Ronan stared at the bounty poster, at the wild gleam in Kaelen's eyes, and at the locket still clutched in his fist. He thought of Lyra's portrait, the promise in her smile now ensnared in a nightmare of gray. And he remembered the settlers, their eyes brimming with fear and hope.
There was no choice to be made. There was only the path ahead, deeper into the gray.
He raised his gaze to Kaelen, trying to keep his own expression steady. "Where do I start?"
Kaelen's smile was thin and cruel. "The scouts last reported a strange light three days' walk into the Blight, due west. A persistent golden glow in a place where light shouldn't exist. We believe that's her. You'll leave at dawn."

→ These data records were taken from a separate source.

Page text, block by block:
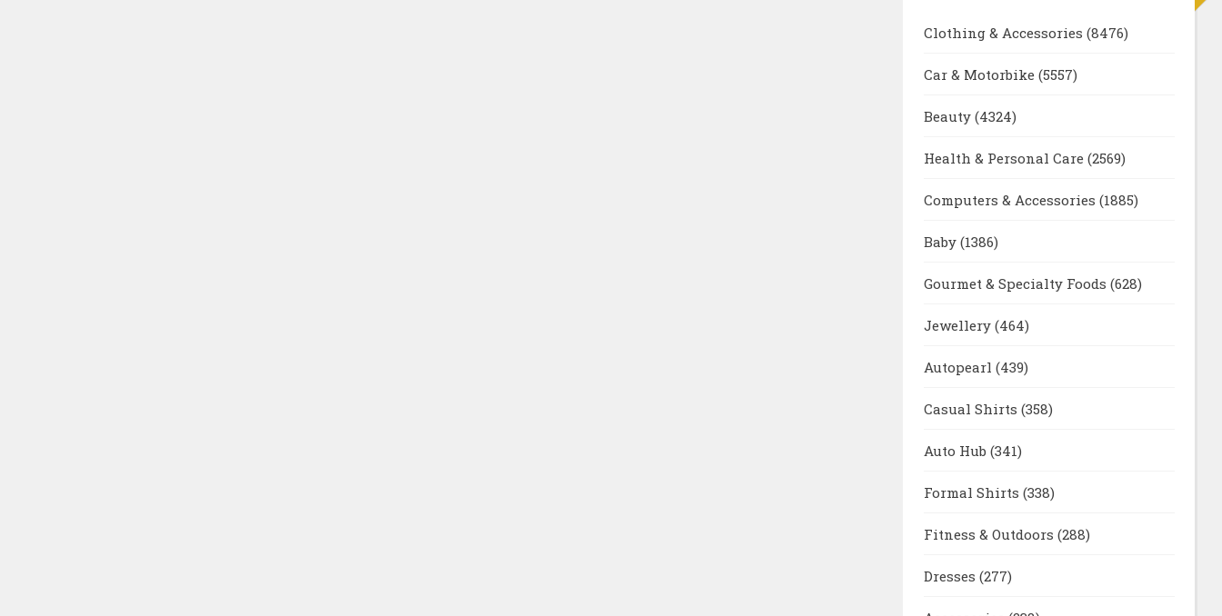
Clothing & Accessories (8476)
Car & Motorbike (5557)
Beauty (4324)
Health & Personal Care (2569)
Computers & Accessories (1885)
Baby (1386)
Gourmet & Specialty Foods (628)
Jewellery (464)
Autopearl (439)
Casual Shirts (358)
Auto Hub (341)
Formal Shirts (338)
Fitness & Outdoors (288)
Dresses (277)

Kaelen turned his back, dismissing Ronan entirely. The meeting was over. Ronan felt like a tool that had already been set into motion.
As the guards escorted him away, Ronan looked down at the locket in his hand. The painting seemed so vivid, so alive. He snapped it shut, but the image of Lyra's face remained etched in his mind.
He was about to plunge into the heart of the world's end. To search for a ghost. And he faced an uncertain fate—either saving her or joining her in death.